Engineering Contradictions & Design Principles
Engineering Contradiction Analysis
1Loss of information
If data is extracted from separate databases, networks, or information technology systems using complex queries and APIs, then relevant information for marketing and sales activities can be obtained, but the process becomes time-consuming and complex
Solution Approach 1:
The patent merges multiple separate data sources (CRM systems, databases, networks, and other IT systems) into a unified data structure that can be accessed through a single interface. This consolidation eliminates the need for complex queries across multiple systems and reduces data access time while maintaining comprehensive information availability.
Solution Approach 2:
The patent introduces an intermediary component (the unified data structure with standardized schema) that mediates between various data sources and the marketing/sales activities. This intermediary layer handles data transformation and integration, freeing users from direct complex data extraction tasks while ensuring information quality and consistency.

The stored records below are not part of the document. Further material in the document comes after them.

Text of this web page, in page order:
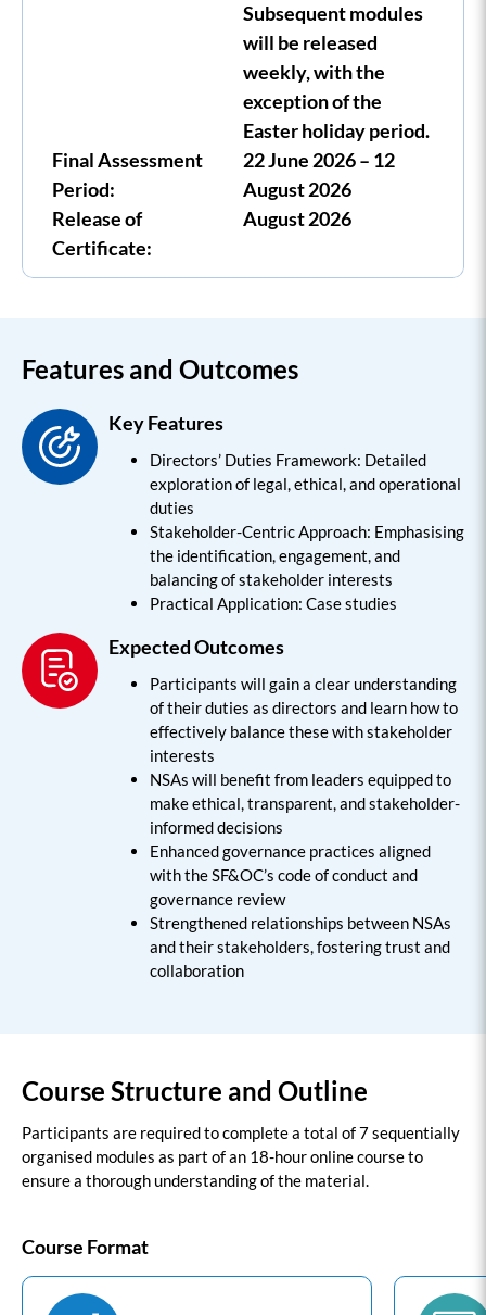
Subsequent modules
will be released
weekly, with the
exception of the
Easter holiday period.
Final Assessment
Period:
22 June 2026 – 12
August 2026
Release of
Certificate:
August 2026
Features and Outcomes
Key Features
Directors’ Duties Framework: Detailed
exploration of legal, ethical, and operational
duties
Stakeholder-Centric Approach: Emphasising
the identification, engagement, and
balancing of stakeholder interests
Practical Application: Case studies
Expected Outcomes
Participants will gain a clear understanding
of their duties as directors and learn how to
effectively balance these with stakeholder
interests
NSAs will benefit from leaders equipped to
make ethical, transparent, and stakeholder-
informed decisions
Enhanced governance practices aligned
with the SF&OC’s code of conduct and
governance review
Strengthened relationships between NSAs
and their stakeholders, fostering trust and
collaboration
Course Structure and Outline
Participants are required to complete a total of 7 sequentially
organised modules as part of an 18-hour online course to
ensure a thorough understanding of the material.
Course Format
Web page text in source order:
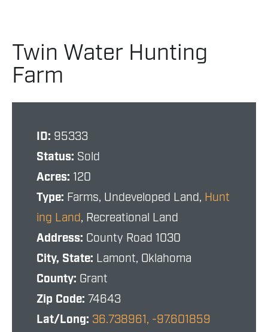
Twin Water Hunting
Farm
ID: 95333
Status: Sold
Acres: 120
Type: Farms, Undeveloped Land, Hunt
ing Land, Recreational Land
Address: County Road 1030
City, State: Lamont, Oklahoma
County: Grant
Zip Code: 74643
Lat/Long: 36.738961, -97.601859
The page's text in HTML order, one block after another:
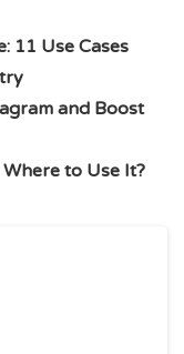
11 Use Cases
and Boost
to Use It?
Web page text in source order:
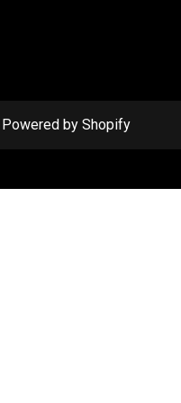
by Shopify
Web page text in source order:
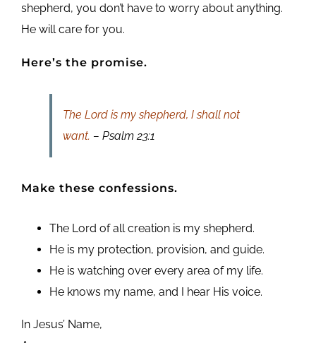
shepherd, you don’t have to worry about anything.
He will care for you.
Here’s the promise.
The Lord is my shepherd, I shall not
want. – Psalm 23:1
Make these confessions.
The Lord of all creation is my shepherd.
He is my protection, provision, and guide.
He is watching over every area of my life.
He knows my name, and I hear His voice.
In Jesus’ Name,
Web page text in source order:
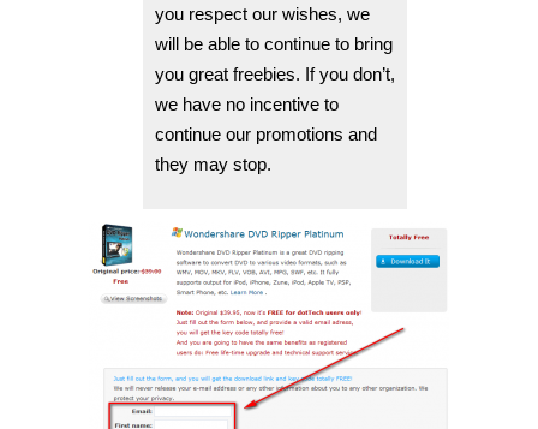
you respect our wishes, we
will be able to continue to bring
you great freebies. If you don’t,
we have no incentive to
continue our promotions and
they may stop.
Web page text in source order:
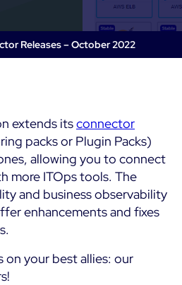
- Product Tour
- Free Trial
- Product Tour
- Free Trial
Releases – October 2022
extends itsconnector
packs or Plugin Packs)
allowing you to connect
more ITOps tools. The
and business observability
enhancements and fixes
on your best allies: our

2Adaptability or versatility
If data is transformed from one native format to another suitable form for use in a different environment, then data compatibility is improved, but the complexity and time required for data processing increases
Solution Approach 1:
The patent creates a universal data structure with a standardized schema that can accommodate multiple data formats and sources. This universal structure serves as a common interface for various marketing and sales activities, eliminating the need for repeated format transformations while maintaining adaptability to different data sources and uses.
3Productivity
If separate systems are used for marketing, sales, and service interactions, then each system can be optimized for its specific function, but integration between systems becomes complex and time-consuming
Solution Approach 1:
The patent segments the integrated system into distinct functional components (marketing activities, sales activities, service interactions) that can operate independently with optimized performance, while sharing a common underlying data structure. This segmentation allows each function to maintain its specialized capabilities while reducing integration complexity through the unified data layer.
Data Source
AI summary
Systems and methods are provided for identifying prospects based on a prospect model. A set of primary features are extracted from historical data for an opportunity between an organization and an entity. A data container is generated to represent the set of primary features and a set of secondary features associated with the entity. Neighboring data containers, within a set of data containers that includes the data container, are grouped into data container groups. A data container group is selected to represent a combination of features of the entity predicted to yield the opportunity for the organization. The combination of features are used to generate and transmit content to the entity.